Thursday, 9 February 2012

#dosomethingyummy - Week 2: Family

This is week 2 of the blog prompts from Nickie at I Am Typecast . Nickie has invited bloggers and readers to support the CLIC Sargent charity. Nickie is promoting CLIC Sargeant and Yummy Mummy Week which takes place from the 10th to 18th March 2012.

Nickie posts about why this is important to her and how you can get involved here.

The prompt for week 2 is 'What family means to you'.
I grew up with as a family of five. We moved to our house when I was two, and I can't remember our previous home. The home I grew up is where my parents still live, my room is still my room, albeit it is now decorated to my mum's taste, it has a bed whenever I need it- and now it also boasts two cots.

I have two brothers one older, one younger. Growing up was as good as it could have been. My parents couldn't have wanted a better life for us, and always did their best to do best by us.

In a way I have never really got to know my older brother, as children we got on, fell out, fought, made up, got on... He went away to uni when I was 15 at a time when we probably didn't get on at all, he moved abroad soon after finishing uni and seldom comes back to the UK. I would of course defend him to the end of the earth, but I couldn't really claim to know him.

I get on well with my younger brother and always have done.
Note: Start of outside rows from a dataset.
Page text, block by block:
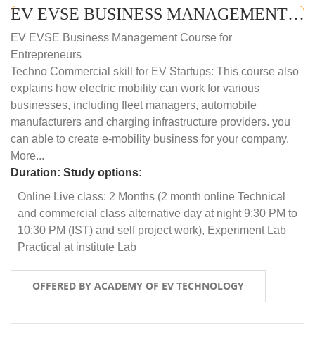
EV EVSE BUSINESS MANAGEMENT (ONLINE COURSE)
EV EVSE Business Management Course for
Entrepreneurs
Techno Commercial skill for EV Startups: This course also
explains how electric mobility can work for various
businesses, including fleet managers, automobile
manufacturers and charging infrastructure providers. you
can able to create e-mobility business for your company.
More...
Duration: Study options:
Online Live class: 2 Months (2 month online Technical
and commercial class alternative day at night 9:30 PM to
10:30 PM (IST) and self project work), Experiment Lab
Practical at institute Lab
OFFERED BY ACADEMY OF EV TECHNOLOGY
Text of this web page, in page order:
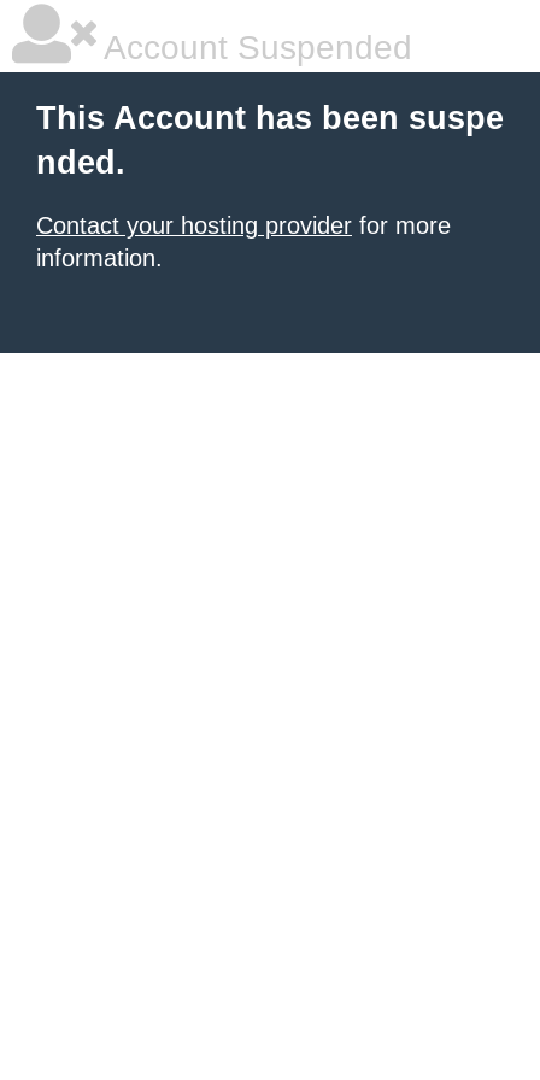
Account Suspended
This Account has been suspe
nded.
Contact your hosting provider for more
information.

As children we both had the same learning difficulties, most evidently demonstrated by the language we spoke- which no-one else understood.
This is probably one of the ways in which my mum shows how much she loved us. When you are pregnant they go through all the medical histories and one question they ask is about learning difficulties.

My memory is as follows- from the age 5 to 10 I went to speech therapy, I did mirror writing, and I was in remedial (it was ok to call it that then) classes until I went to secondary school. My brother was taken out of mainstream school for a few years and went to a 'special' school - no idea what the right phrase for that is now.

When I asked my mum what had been 'wrong' with us, her response was "you didn't have learning difficulties", when pressed she replied "you didn't have learning difficulties, you were just special".
I love her for this, this is her recollection of it now.

At the time, I had to go to a speech therapist once a week, it was half hour from where we lived, my brother's school was 40 minutes away... it must have been so stressful at the time, and now... it's just one of the ways we were her children.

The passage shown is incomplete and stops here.